Sources explicitly listing Bircham as "unaccredited" include the Texas Higher Education Coordinating Board, which state that Bircham has "No degree-granting authority from Spain (American Association of Collegiate Registrars and Admissions Officers [AACRAO] evaluation)." and the former Oregon Office of Degree Authorization which considered BIU a unaccredited foreign degree supplier.

In 2018 Bircham obtained a charter from the Ministry of Education in Curaçao, and the Education Quality Certification from the United States Distance Learning Association.

== Reception ==

In July 2007, the Secretariat of Public Education (SEP) of Mexico issued a notice stating that degrees lacking RVOE (Official Recognition from the Mexican Government) will not be validated by the SEP. Degrees via online or distance learning issued by foreign institutions like Bircham University will not be recognized by the SEP.
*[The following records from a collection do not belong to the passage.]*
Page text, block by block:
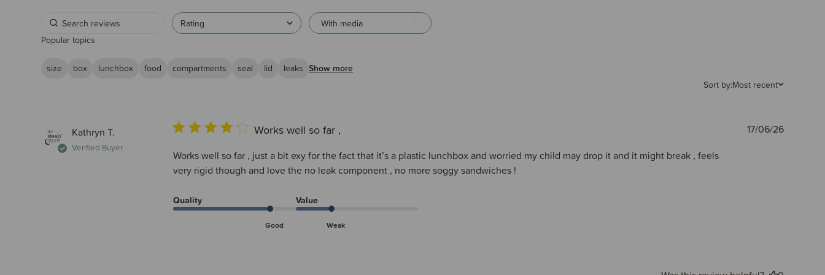
Rating
With media
Popular topics
size box lunchbox food compartments seal lid leaks Show more
Sort by:Most recent
Kathryn T.
Verified Buyer
Works well so far ,
Works well so far , just a bit exy for the fact that it’s a plastic lunchbox and worried my child may drop it and it might break , feels
very rigid though and love the no leak component , no more soggy sandwiches !
Quality
Good
Value
Weak
Published
17/06/26
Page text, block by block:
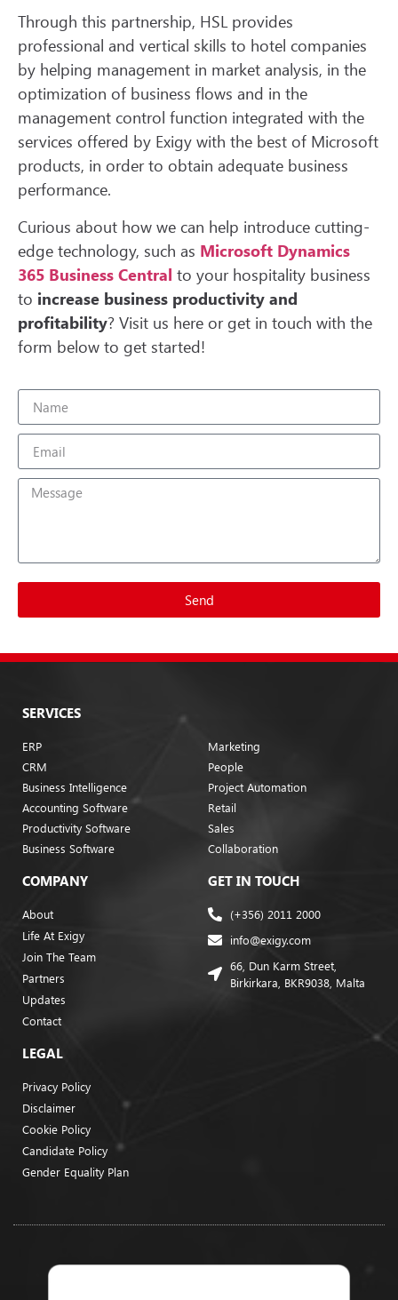
Through this partnership, HSL provides
professional and vertical skills to hotel companies
by helping management in market analysis, in the
optimization of business flows and in the
management control function integrated with the
services offered by Exigy with the best of Microsoft
products, in order to obtain adequate business
performance.
Curious about how we can help introduce cutting-
edge technology, such as Microsoft Dynamics
365 Business Central to your hospitality business
to increase business productivity and
profitability? Visit us here or get in touch with the
form below to get started!
Send
SERVICES
ERP
CRM
Business Intelligence
Accounting Software
Productivity Software
Business Software
Marketing
People
Project Automation
Retail
Sales
Collaboration
COMPANY
About
Life At Exigy
Join The Team
Partners
Updates
Contact
GET IN TOUCH
(+356) 2011 2000
info@exigy.com
66, Dun Karm Street,
Birkirkara, BKR9038, Malta
LEGAL
Privacy Policy
Disclaimer
Cookie Policy
Candidate Policy
Gender Equality Plan
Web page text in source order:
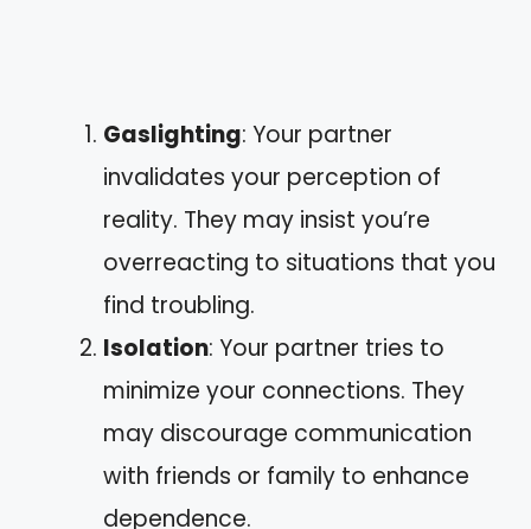
Gaslighting: Your partner
invalidates your perception of
reality. They may insist you’re
overreacting to situations that you
find troubling.
Isolation: Your partner tries to
minimize your connections. They
may discourage communication
with friends or family to enhance
dependence.
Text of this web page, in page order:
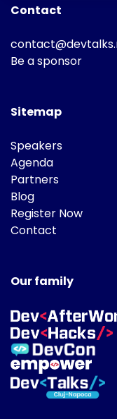
Contact
Be a sponsor
Sitemap
Speakers
Agenda
Partners
Blog
Register Now
Contact
Our family
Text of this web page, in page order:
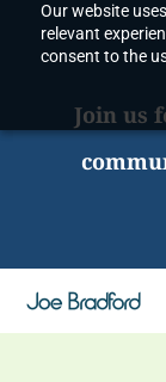
Our website
relevant
consent to the
content
Join us
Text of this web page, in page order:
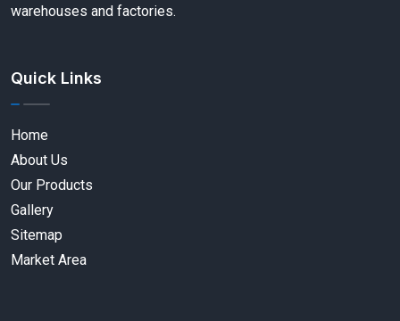
warehouses and factories.
Quick Links
Home
About Us
Our Products
Gallery
Sitemap
Market Area

In April 2008, the Nairobi Business Daily reported that Bircham International University was operating in Kenya without authorization. In March 2010, the same newspaper published a correction, stating that BIU "is a Spanish institution of distance learning and is in good standing with Spanish authorities that offer alternatives to formal adult higher education specifically aimed at adult working professionals" and that its programs "can be legalized and validated by the Embassy of Kenya in the USA or Spain despite the institution not being registered by the Commission for Higher Education in Kenya". An official of Kenya's Commission for Higher Education was quoted as warning that BIU degree certificates would not be recognized. In 2013, BIU directors state that BIU does not have any presence in Kenya nor any collaboration with other any college or educational institution in Kenya.

In 2013, health fraud activist Stephen Barrett conducted a review concluding: "BIU offers what amounts to supervised textbook reading plus credentials that suggest bearers have considerably more formal education and expertise than they actually have. The requirements for its degrees are much less than those of universities accredited by CHEA-recognized agencies. Most of BIU's teachings are straightforward, but some promote pseudoscientific concepts and practices. None of its health-related programs—by themselves—provide an adequate basis for clinical practice."